At the close of the prosecution’s case-in-chief on May 28, 2009, defendant’s counsel informed the trial court that defendant would “rest without putting on a defense” and that defendant was “requesting that [defense counsel] inform the court that [defendant] would like to enter a plea of not guilty based on insanity.” Following the trial court’s colloquy with counsel about other matters, defense counsel asked the court to hear “the motion, ” apparently referring to defendant’s motion to change his plea to not guilty by reason of insanity. When the trial court agreed to hear the motion, defense counsel informed the trial court that defendant’s motion was untimely and had no factual basis. The trial court then asked defendant if he wanted to make a motion on his own behalf and defendant responded affirmatively. As defendant began to explain his motion, he was interrupted by the prosecutor who raised a concern that there “might [be an] overlap between the Marsden motion and this motion.” In response, the trial court asked defendant whether his motion had anything to do with his attorney, and defendant responded affirmatively, prompting the court to hold another Marsden hearing.

“When a defendant seeks substitution of appointed counsel pursuant to People v. Marsden [(1970)] 2 Cal.3d 118, ‘the trial court must permit the defendant to explain the basis of his contention and to relate specific instances of inadequate performance. A defendant is entitled to relief if the record clearly shows that the appointed counsel is not providing adequate representation or that defendant and counsel have become embroiled in such an irreconcilable conflict that ineffective representation is likely to result.’ (People v. Smith (2003) 30 Cal.4th 581, 604 [134 Cal.Rptr.2d 1, 68 P.3d 302]; see also People v. Hart (1999) 20 Cal.4th 546, 603 [85 Cal.Rptr.2d 132, 976 P.2d 683].)” (People v. Taylor (2010) 48 Cal.4th 574, 599.) In this case, the trial court had held two prior Marsden hearings on October 9, 2008, and May 26, 2009.

During the Marsden hearing on May 28, 2009, defendant complained that information and documents about his mental condition “had never been brought to the attention of any court.” Defendant concluded by stating, “I just want to know-I just want to inform the court about those documents and those facts. That I really need the court[’s] help. I do not have any single relative living here in America. I’m all by myself. I was in an orphanage that was called Boys Town. In that location, they did give me medication. And I met with therapists every week when I was 18, I became homeless, and I had no relatives. [¶] I asked my attorney to help me get the files from the mental institutions and the hospitals. [¶] I was on the street, I got shot. Those things and those facts and so many things that happened that made my mental condition. I just want to inform the court about that.”

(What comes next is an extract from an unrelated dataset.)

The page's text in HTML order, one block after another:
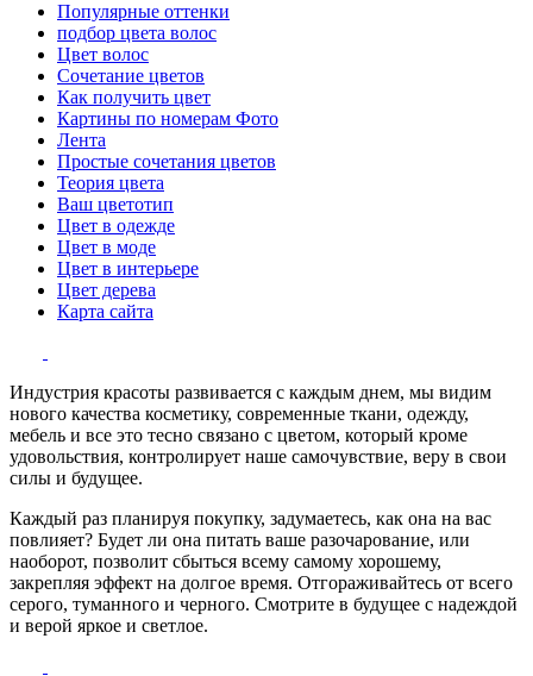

The trial court responded by clarifying that defendant was raising an issue about his mental competence at the time of the charged crimes, as opposed to his competence to stand trial, and told defendant that “an insanity defense has legal standards that I suspect are not met in your case. And if those legal standards are not met, then there is no insanity defense. [¶] I suspect, but I’m going to inquire, that your attorney, having reviewed all of this evidence, has concluded that as a matter of law, there isn’t an insanity defense. And bringing the doctor in to testify about your past problems, as you indicated them here, will serve not to address an insanity defense, but instead will put all of these matters before the jury.... [¶] And, so that is why your attorney has concluded that. And based on what you have indicated, the court is also inclined to conclude, but does not have access to the information that your attorney has access to, that the witness is not being called to testify because he isn’t supporting-because of the facts that he is basing an opinion on don’t support an insanity defense; and that, as I said before, to bring those facts before the jury is not in your best interests. [¶] And I’m not going to deal with the timeliness issue because, substantively, I don’t believe an insanity defense will be successful and certainly would not be in your best interests to have all of that other information before the jury.”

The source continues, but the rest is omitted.